Prompt injection attacks pose a significant challenge to the safe deployment of Large Language Models (LLMs) in real-world applications. While prompt-based detection offers a lightweight and interpretable defense strategy, its effectiveness has been hindered by the need for manual prompt engineering. To address this issue, we propose AEGIS , an Automated co-Evolutionary framework for Guarding prompt Injections Schema. Both attack and defense prompts are iteratively optimized against each other using a gradient-like natural language prompt optimization technique.

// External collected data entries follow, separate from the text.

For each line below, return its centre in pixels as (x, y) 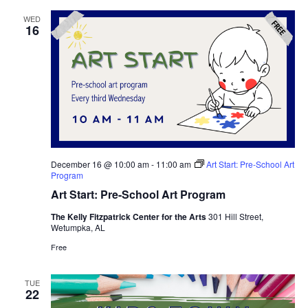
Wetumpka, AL (78, 227)
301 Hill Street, (235, 216)
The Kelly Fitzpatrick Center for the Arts (129, 216)
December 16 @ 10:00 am (100, 164)
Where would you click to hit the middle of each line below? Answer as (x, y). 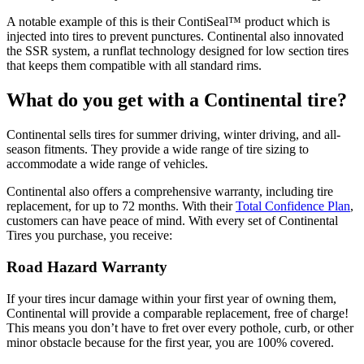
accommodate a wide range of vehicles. (107, 164)
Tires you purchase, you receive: (89, 236)
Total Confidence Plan (293, 206)
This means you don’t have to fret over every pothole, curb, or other (180, 327)
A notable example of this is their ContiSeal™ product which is (168, 22)
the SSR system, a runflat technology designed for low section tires (178, 51)
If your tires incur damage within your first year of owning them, (171, 298)
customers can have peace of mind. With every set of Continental (172, 221)

This framework enables both attackers and defenders to autonomously evolve via a Textual Gradient Optimization (TGO) module, leveraging feedback from an LLM-guided evaluation loop. We evaluate our system on a real-world assignment grading dataset of prompt injection attacks and demonstrate that our method consistently outperforms existing baselines, achieving superior robustness in both attack success and detection. Specifically, the attack success rate (ASR) reaches 1.0, representing an improvement of 0.26 over the baseline. For detection, the true positive rate (TPR) improves by 0.23 compared to the previous best work, reaching 0.84, and the true negative rate (TNR) remains comparable at 0.89. Ablation studies confirm the importance of co-evolution, gradient buffering, and multi-objective optimization. We also confirm that this framework is effective in different LLMs. Our results highlight the promise of adversarial training as a scalable and effective approach for guarding prompt injections.

Paper Structure

This paper contains 38 sections, 3 equations, 5 figures, 11 tables, 2 algorithms.

Figures (5)

  • Figure 1: Overview of adversarial co-evolution framework to systematically explore defenses against prompt injection attacks.

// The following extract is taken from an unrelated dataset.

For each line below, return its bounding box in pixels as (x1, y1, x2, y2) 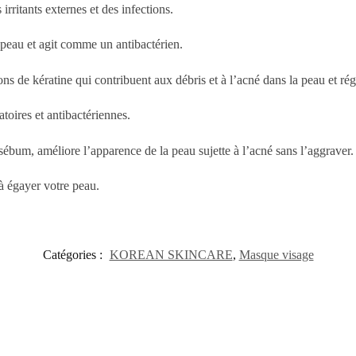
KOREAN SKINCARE (109, 247, 233, 261)
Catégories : (42, 247, 106, 261)
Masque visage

  • Figure 2: Overview of the Co-evolutionary Adversarial Framework. The system continuously co-optimizes attack and defense prompt candidates through interaction with a main application. Prompt candidates are evaluated based on the formula (1) and (2), and gradient-like feedback is used to iteratively evolve both attackers and defenders, encouraging robustness and adaptivity across adversarial interactions.
  • Figure 3: Overview of the Textual Gradient Optimization (TGO) module. The TGO module iteratively improves prompts by simulating gradient-based optimization using language model feedback. Grading results are sampled to construct error strings and generate gradient messages, which are then processed by an LLM to obtain feedback. These feedbacks are used to guide the editing of prompts based on the optimization type (e.g., attack or defense).

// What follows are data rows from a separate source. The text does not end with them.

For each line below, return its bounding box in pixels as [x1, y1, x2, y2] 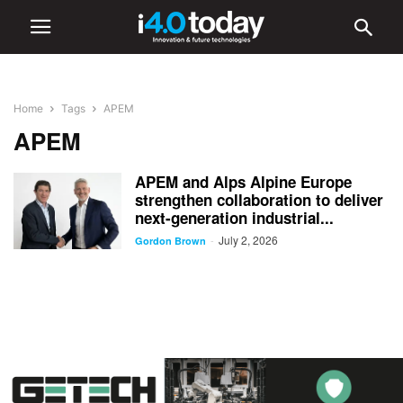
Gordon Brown [135, 234, 206, 247]
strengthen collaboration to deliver [135, 189, 383, 210]
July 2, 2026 [219, 232, 278, 247]
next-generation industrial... [135, 207, 334, 228]
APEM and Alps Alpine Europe [135, 171, 352, 193]

  • Figure 4: Iterative performance of the attacker and defender across GAN iterations, measured by True Negative Rate (TNR). Shaded regions represent the standard deviation across runs. No obvious difference can be seen for each ablation setup, all of them achieving TPR around 0.9 at each iteration.
  • Figure 5: Iterative performance of the attacker and defender across GAN iterations, measured by True Positive Rate (TPR). Shaded region represent the standard deviation across runs. The default method has the steadiest improvement and achieve the best TPR at last.